OvermindDL1 commented 6 years ago

Eh, saying it is similar to a MFA is a stretch, at a glance there is at least 33% of it missing. :)

Just as an aside, the {module, [Args...]} form is used in Erlang for callback modules, it is usually to implement a callback module with multiple functions on it where the args is appended to each call like apply(module, some_function, [42 | Args]) and apply(module, another_function, [1, 2, 3 | Args]) and so forth.

Also, I'm actually fairly for the child spec only taking one argument, but I don't think it should default to a list as that gives the impression of it being an M(F)A, it should rather instead be something like nil (or :undefined). At least in the docs, examples, generators, etc...

michalmuskala commented 6 years ago

The empty list is intended not to represent an "empty collection", but rather as an empty keyword, since most of the time the way you'd use the child spec would be with something like:

{Registry, name: :foo, type: :unique}

With no options, it's an empty list. It's like defaulting the opts argument to an empty list with opts \\ []

OvermindDL1 commented 6 years ago

@michalmuskala That works fine, but in that case the default case should really be {Registry}, not {Registry, []} for clarity reasons (I.E. internally transform a single element tuple into a 2-tuple with the second element being []). Easier to read and understand that way as the [] standing alone REALLY implies to me an M(F)A.

pragdave commented 6 years ago

How about supporting

{Registry, name: :foo, type: :unique, args: [ 1, 2, 3 ]}

where args gets copied into the MFA associated with the start option.
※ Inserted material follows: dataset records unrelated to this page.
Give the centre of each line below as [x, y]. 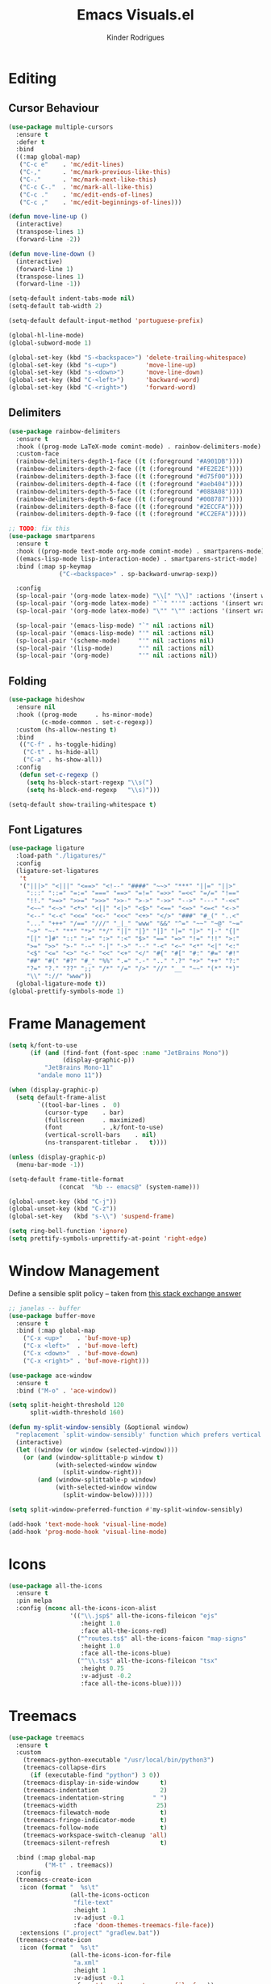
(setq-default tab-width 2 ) [56, 306]
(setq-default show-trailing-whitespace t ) [83, 804]
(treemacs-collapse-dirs [65, 1768]
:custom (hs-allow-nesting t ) [66, 730]
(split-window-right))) [102, 1473]
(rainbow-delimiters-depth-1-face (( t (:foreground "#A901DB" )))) [129, 462]
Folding [27, 681]
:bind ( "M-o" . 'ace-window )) [66, 1390]
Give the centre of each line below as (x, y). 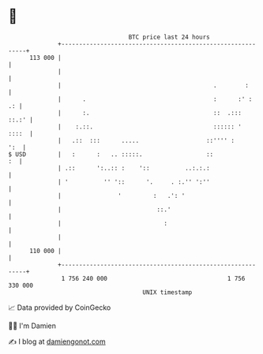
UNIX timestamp (167, 292)
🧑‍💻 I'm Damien (32, 326)
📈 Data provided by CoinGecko (60, 307)
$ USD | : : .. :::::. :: (111, 154)
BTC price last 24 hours (169, 37)
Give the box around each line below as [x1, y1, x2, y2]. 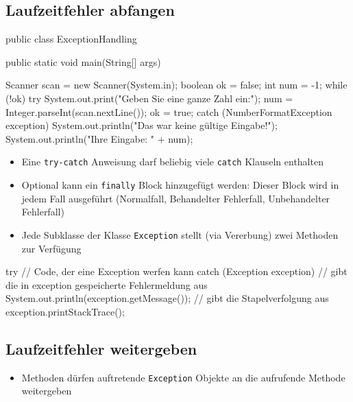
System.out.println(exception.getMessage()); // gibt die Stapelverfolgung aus [5, 291, 329, 305]
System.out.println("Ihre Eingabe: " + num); [5, 131, 193, 145]
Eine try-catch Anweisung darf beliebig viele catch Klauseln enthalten [21, 154, 324, 169]
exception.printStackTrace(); [5, 304, 125, 318]
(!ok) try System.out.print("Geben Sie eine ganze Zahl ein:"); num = [5, 91, 293, 105]
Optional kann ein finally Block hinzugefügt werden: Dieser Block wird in [21, 178, 339, 192]
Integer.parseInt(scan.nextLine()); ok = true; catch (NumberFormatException [5, 104, 332, 119]
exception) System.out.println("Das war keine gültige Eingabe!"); [5, 118, 278, 132]
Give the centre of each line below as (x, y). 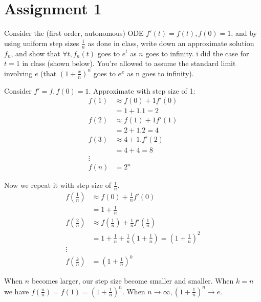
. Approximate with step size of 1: (142, 90)
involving (18, 73)
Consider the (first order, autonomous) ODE (74, 33)
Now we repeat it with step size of (58, 185)
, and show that (36, 53)
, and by (244, 33)
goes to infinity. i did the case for (197, 53)
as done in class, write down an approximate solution (171, 43)
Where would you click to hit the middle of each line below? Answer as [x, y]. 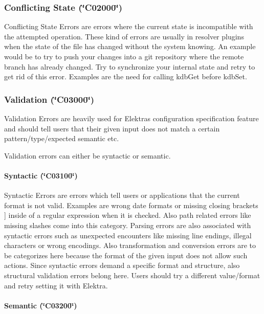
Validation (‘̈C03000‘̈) [49, 99]
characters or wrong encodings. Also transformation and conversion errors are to [130, 245]
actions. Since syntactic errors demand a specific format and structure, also [122, 265]
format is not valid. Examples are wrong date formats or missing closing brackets [131, 205]
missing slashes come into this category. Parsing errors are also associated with [128, 225]
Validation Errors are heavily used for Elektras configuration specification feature [131, 118]
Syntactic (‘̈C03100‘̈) [41, 175]
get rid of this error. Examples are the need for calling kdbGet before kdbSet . [126, 76]
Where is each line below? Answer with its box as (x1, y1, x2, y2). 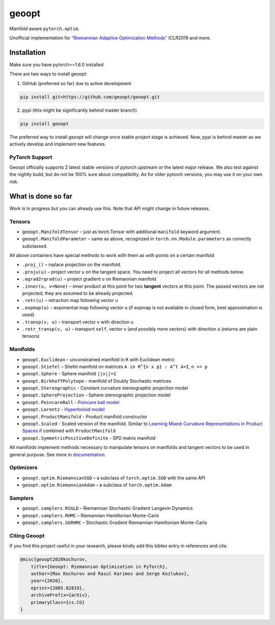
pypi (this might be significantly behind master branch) (22, 107, 137, 113)
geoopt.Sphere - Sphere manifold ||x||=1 (22, 370, 117, 377)
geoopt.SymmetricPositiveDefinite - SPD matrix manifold (22, 435, 155, 441)
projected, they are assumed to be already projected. (22, 290, 134, 296)
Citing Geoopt (9, 532, 45, 539)
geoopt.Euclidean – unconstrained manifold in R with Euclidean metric (22, 356, 175, 362)
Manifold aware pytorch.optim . (9, 26, 80, 32)
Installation (9, 48, 46, 57)
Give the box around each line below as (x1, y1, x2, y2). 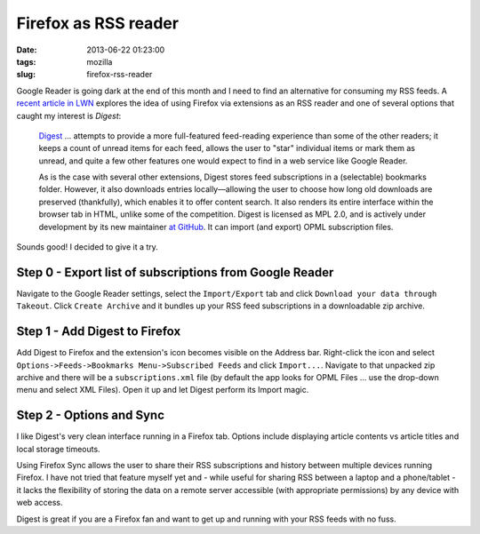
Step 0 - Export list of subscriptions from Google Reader (16, 265, 334, 280)
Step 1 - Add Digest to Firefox (16, 324, 181, 339)
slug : (16, 69, 36, 80)
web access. (16, 498, 63, 508)
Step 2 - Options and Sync (16, 408, 164, 423)
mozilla (86, 56, 113, 67)
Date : (16, 44, 37, 55)
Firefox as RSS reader (16, 13, 180, 33)
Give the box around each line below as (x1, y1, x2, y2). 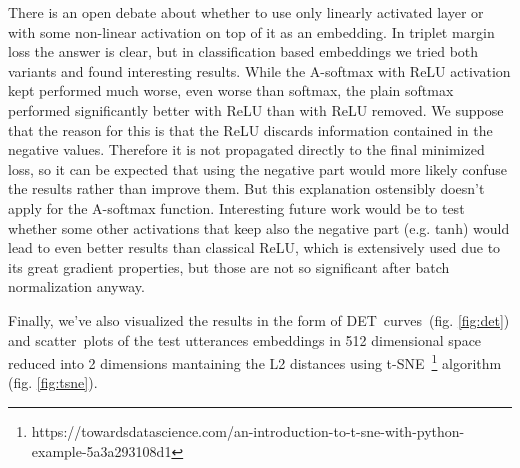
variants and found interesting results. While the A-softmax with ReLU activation (8, 60, 511, 81)
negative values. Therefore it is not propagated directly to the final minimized (8, 139, 485, 160)
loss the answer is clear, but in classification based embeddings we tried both (8, 41, 479, 62)
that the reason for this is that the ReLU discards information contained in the (8, 119, 493, 140)
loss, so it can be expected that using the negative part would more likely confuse (8, 158, 507, 179)
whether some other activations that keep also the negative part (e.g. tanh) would (8, 217, 510, 238)
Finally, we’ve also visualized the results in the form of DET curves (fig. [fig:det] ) (8, 309, 510, 330)
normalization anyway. (8, 276, 145, 297)
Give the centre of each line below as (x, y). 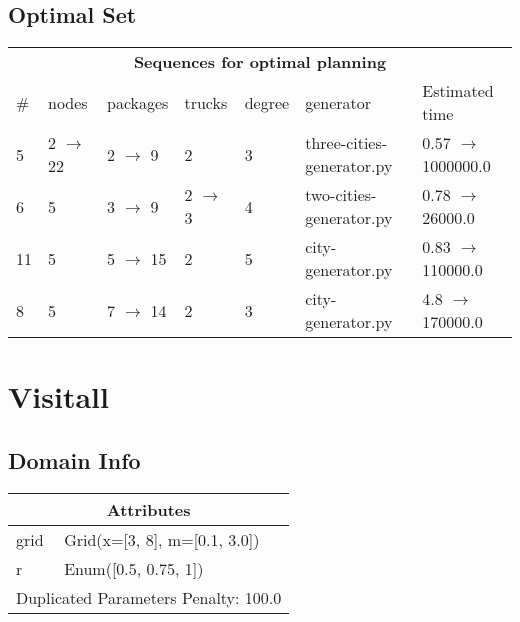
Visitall (58, 396)
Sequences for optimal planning (260, 62)
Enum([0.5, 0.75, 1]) (134, 568)
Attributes (148, 509)
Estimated (458, 91)
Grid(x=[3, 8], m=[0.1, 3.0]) (162, 539)
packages (138, 102)
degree (267, 102)
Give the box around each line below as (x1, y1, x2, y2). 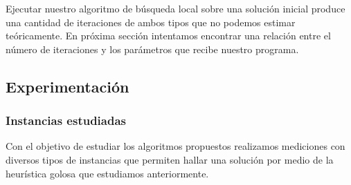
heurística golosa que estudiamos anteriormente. (6, 166, 209, 180)
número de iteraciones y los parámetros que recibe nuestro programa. (6, 41, 299, 56)
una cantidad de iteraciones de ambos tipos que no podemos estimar (6, 14, 296, 29)
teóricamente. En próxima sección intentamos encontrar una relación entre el (6, 28, 331, 43)
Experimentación (6, 75, 129, 97)
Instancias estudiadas (6, 112, 126, 129)
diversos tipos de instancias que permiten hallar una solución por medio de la (6, 152, 334, 166)
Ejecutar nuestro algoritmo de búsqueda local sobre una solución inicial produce (6, 1, 345, 15)
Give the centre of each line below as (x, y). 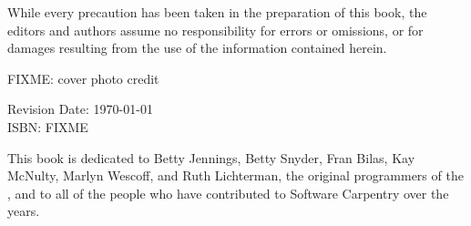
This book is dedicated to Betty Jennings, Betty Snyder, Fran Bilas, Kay (211, 157)
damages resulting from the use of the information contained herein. (197, 48)
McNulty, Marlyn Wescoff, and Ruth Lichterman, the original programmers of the (235, 175)
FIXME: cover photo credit (83, 78)
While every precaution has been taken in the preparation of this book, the (217, 12)
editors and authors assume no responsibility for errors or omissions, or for (215, 30)
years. (24, 211)
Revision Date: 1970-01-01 (80, 109)
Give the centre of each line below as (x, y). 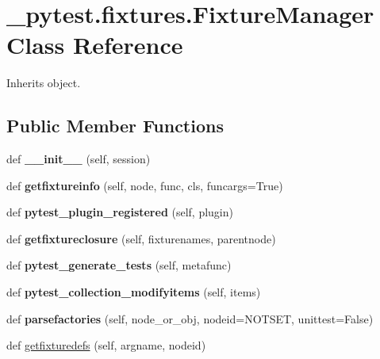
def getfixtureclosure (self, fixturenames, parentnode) (141, 238)
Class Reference (95, 45)
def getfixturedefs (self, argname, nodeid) (106, 345)
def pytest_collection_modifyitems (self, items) (134, 292)
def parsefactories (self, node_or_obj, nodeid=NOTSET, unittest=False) (190, 318)
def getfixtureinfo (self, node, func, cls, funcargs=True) (145, 185)
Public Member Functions (115, 126)
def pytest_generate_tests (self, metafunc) (119, 265)
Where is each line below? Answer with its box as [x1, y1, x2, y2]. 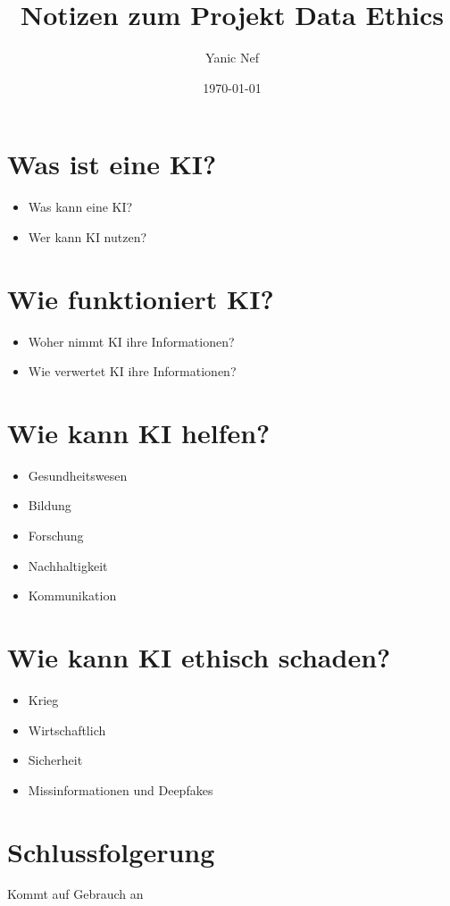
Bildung [28, 496, 71, 515]
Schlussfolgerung [7, 833, 215, 869]
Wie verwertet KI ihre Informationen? [28, 362, 237, 381]
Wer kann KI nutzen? [28, 227, 147, 246]
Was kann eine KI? [28, 197, 133, 216]
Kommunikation [28, 586, 117, 605]
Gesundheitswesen [28, 466, 128, 484]
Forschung [28, 526, 84, 545]
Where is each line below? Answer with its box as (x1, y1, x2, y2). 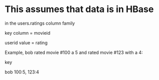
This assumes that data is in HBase (5, 4, 154, 15)
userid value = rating (5, 39, 48, 46)
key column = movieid (5, 30, 51, 36)
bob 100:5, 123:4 (5, 69, 39, 75)
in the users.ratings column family (5, 20, 75, 26)
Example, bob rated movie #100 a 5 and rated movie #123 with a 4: (5, 49, 143, 55)
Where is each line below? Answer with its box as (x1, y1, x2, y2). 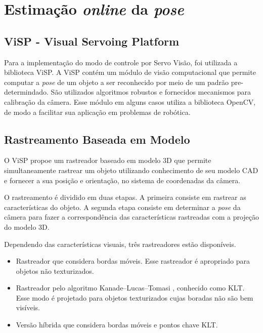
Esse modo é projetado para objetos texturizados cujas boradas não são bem (16, 292, 253, 303)
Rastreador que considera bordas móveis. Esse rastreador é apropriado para (16, 256, 250, 266)
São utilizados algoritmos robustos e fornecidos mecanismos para (51, 87, 251, 97)
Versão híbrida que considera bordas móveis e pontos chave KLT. (16, 319, 218, 330)
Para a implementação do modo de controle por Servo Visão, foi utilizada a (4, 57, 238, 67)
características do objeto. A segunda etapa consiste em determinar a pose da (4, 201, 241, 212)
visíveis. (16, 302, 40, 313)
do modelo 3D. (4, 221, 50, 232)
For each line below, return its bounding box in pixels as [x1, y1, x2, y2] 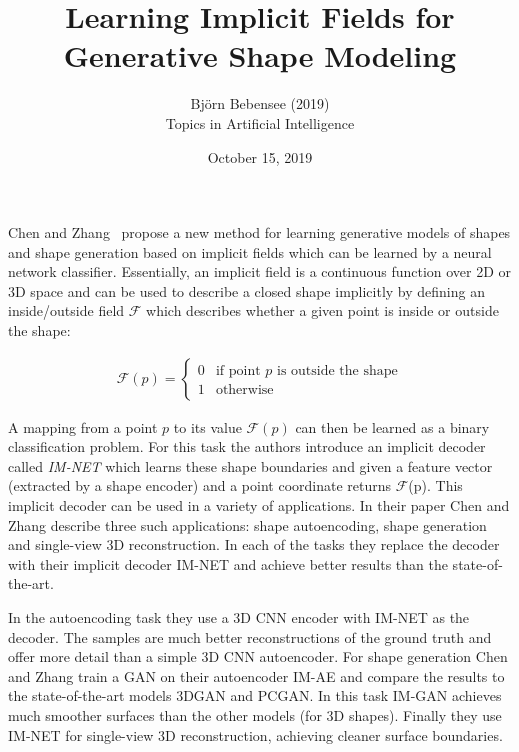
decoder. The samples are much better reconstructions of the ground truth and [8, 626, 492, 647]
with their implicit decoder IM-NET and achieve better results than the [8, 553, 448, 574]
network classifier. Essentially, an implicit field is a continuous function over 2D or [8, 261, 512, 282]
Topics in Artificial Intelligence [165, 112, 355, 133]
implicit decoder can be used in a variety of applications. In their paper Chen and [8, 495, 510, 516]
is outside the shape [276, 363, 398, 378]
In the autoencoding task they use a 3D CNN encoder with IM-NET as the [8, 607, 470, 628]
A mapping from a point [8, 416, 158, 437]
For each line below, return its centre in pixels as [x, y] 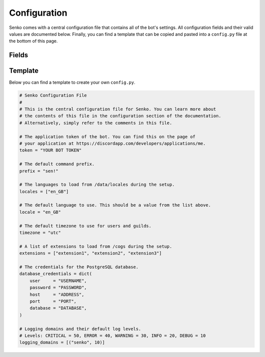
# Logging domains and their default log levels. [80, 329]
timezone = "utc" [40, 233]
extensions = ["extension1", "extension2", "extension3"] [91, 253]
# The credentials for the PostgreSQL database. [79, 267]
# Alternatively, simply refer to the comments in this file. [96, 123]
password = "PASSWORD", [58, 288]
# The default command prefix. [57, 164]
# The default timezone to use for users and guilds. [85, 226]
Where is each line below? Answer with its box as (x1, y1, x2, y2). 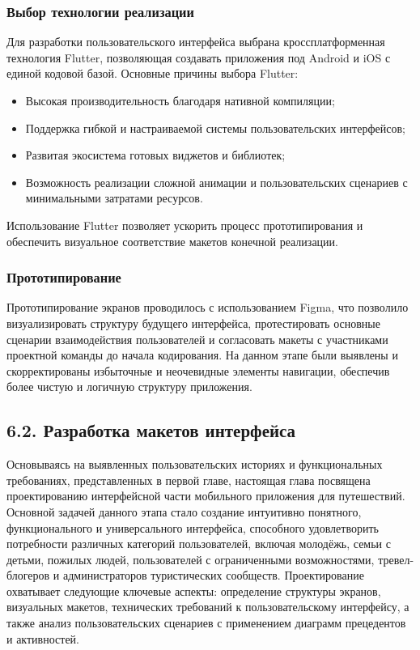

josevalim commented 6 years ago

@pragdave that would conflate the options given to the process with the child_spec behaviour. What if some process start_link expect an :args key? For example, should we support :shutdown there as well? What about processes like Task.Supervisor where :shutdown can be given as option on start_link?

josevalim commented 6 years ago

Just as an aside, the {module, [Args...]} form is used in Erlang for callback modules

Can you provide examples?

The only case I can recall {module(), term()} in Erlang is in the application module callback and the term() there is a single argument and not a list of arguments. Curiously, the default there is also an empty list (proplist).

OvermindDL1 commented 6 years ago

Nothing springs immediately to mind (I'm neck deep in SQL at the moment) but I know I've used it quite excessively in the past.

pragdave commented 6 years ago

@pragdave that would conflate the options given to the process with the child_spec behaviour. What if some process start_link expect an :args key? For example, should we support :shutdown there as well? What about processes like Task.Supervisor where :shutdown can be given as option on start_link?

Actually, it does the reverse, packaging the options passed to the managed server explicitly inside an args list, identifying them clearly. If you want to pass an args or shutdown parameter to the managed process, it's both easy and clear:

{Registry, name: :foo, type: :unique, server_args: [ shutdown: "often", args: [ 1, 2, 3 ]}

Looking at the code again, I think server_args is a better parameter name for this.

OvermindDL1 commented 6 years ago

I see the merit of :server_args, however if you need to go that far then why not just use a standard child entry instead of the shortcut?